Cause 5: NTP Daemon Over-Reliance on Specific Servers
Diagnosis:
Examine the chronyc sources or ntpq -p output. If a single server dominates synchronization despite others being available, it might be a point of failure. Look for a single server with ^* and others with ? or x.
Fix:
Adjust NTP client configuration to give more weight to a diverse set of servers, or to be more aggressive in switching sources if the primary becomes unreliable. For chronyd, you can adjust maxdist and maxfreq to be more tolerant of small deviations. However, the primary fix is ensuring multiple good sources.
In chrony.conf, consider adding:
# Allow a wider initial drift
makestep 10 3
Restart the NTP service.
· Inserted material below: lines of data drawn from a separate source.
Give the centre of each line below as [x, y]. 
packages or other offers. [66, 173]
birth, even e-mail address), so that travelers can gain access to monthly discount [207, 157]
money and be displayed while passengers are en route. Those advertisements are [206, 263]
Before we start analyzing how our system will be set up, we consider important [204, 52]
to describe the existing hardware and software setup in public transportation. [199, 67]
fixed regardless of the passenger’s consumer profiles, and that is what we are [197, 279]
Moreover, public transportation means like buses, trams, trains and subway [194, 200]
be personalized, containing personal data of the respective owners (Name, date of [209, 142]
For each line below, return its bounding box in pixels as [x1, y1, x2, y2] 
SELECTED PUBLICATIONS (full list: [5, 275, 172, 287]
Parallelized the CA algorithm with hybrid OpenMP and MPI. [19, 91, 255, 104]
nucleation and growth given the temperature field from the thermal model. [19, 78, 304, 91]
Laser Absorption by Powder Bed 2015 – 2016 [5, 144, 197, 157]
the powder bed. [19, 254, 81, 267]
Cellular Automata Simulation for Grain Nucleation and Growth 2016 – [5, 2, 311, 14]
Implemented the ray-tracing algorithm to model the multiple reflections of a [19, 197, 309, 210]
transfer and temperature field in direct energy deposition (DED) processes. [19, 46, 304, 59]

This helps the client dynamically adapt to varying clock drift by considering a broader range of time sources.
Cause 6: System Clock Drift Exceeding CockroachDB’s Tolerance
Diagnosis:
CockroachDB has a default tolerance for clock skew between nodes, typically 100ms. Check the actual clock difference between nodes using date.
# On node 1
date +%s.%N
# On node 2
date +%s.%N
# Calculate the difference
If the difference consistently exceeds 100ms, your NTP is not keeping up sufficiently.
Fix:
Ensure your NTP client is configured to synchronize frequently. For chronyd, the default poll interval is usually acceptable, but you can explicitly set it lower for critical systems if needed.
# In /etc/chrony/chrony.conf
# Make poll intervals smaller (e.g., 64 seconds for fast sync)
# Adjust these carefully, too frequent can overload servers or cause instability
# Default is often 64s for polling, 1024s for max.
# Consider tuning if drift is persistent.
# server ntp.example.com iburst minpoll 4 maxpoll 10
The most common fix is ensuring robust NTP server configuration (Causes 2-4) rather than aggressive client polling. A well-synced system clock will remain within CockroachDB’s acceptable skew limits.
The next error you’ll likely encounter after fixing clock skew is related to transaction retries due to contention, as the system now has a consistent view of time and can more accurately detect concurrent operations.